Mme Bruna, mannequin franco-congolais connu pour son travail avec Victoria's Secret et de grandes maisons de couture, s'est mariée lors d'une célébration privée à laquelle ont assisté des amis proches et des membres de sa famille. Elle portait une robe personnalisée du créateur libanais Elie Saab.
Hammam faisait partie du cortège nuptial en tant que demoiselle d'honneur de Bruna. Le mannequin néerlando-maroco-égyptien portait une longue robe rouge bordeaux sans manches.

La robe a été associée à des gants longueur coude assortis dans la même teinte rouge foncé, créant un look coordonné et frappant qui se distinguait tout en étant conforme à l'événement formel.

Sur Instagram, elle a posté des images avec la légende : "Week-end très spécial pour célébrer ma sœur et Blondy. La plus belle des mariées ... vraiment. Mon cœur est tellement plein. Nous avons dansé, nous avons ri et nous avons aimé chaque moment".

La robe, longue comme le sol, présentait des lignes épurées et une coupe aérodynamique, permettant à la riche couleur d'occuper le devant de la scène. Hammam a opté pour un style minimal, laissant la robe et les gants faire le plus gros du travail.

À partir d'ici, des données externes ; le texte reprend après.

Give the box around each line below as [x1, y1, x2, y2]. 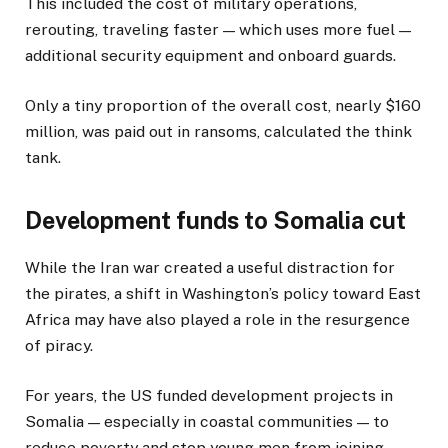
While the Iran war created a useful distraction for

Hammam et Bruna sont des amis proches depuis des années et apparaissent souvent ensemble lors d'événements de mode et de défilés internationaux.

Hammam est l'un des mannequins les plus demandés de l'industrie. Elle a été repérée à la gare centrale d'Amsterdam avant de faire ses débuts sur les podiums en 2013 en participant au défilé de couture de Jean Paul Gaultier.

Hammam a défilé pour Burberry, Fendi, Prada, Bottega Veneta, Marc Jacobs, Moschino, Balenciaga et Carolina Herrera. Il a également participé à des campagnes internationales, notamment pour DKNY, Celine, Chanel, Versace, Givenchy, Giorgio Armani et Tiffany & Co.

Au début de cette année, elle a lancé Ayni, une plateforme d'archivage dédiée à la préservation et à la célébration de l'expression artistique arabe de son point de vue.

"Pour moi, cela a toujours été bien plus profond que la simple mode. Il s'agit de rester connectée à mes racines, de raconter des histoires qui me touchent et de mettre en lumière les voix qui ont besoin d'être entendues."

Elle a ajouté qu'elle espérait qu'Ayni dépasserait sa vision personnelle pour devenir une "véritable communauté".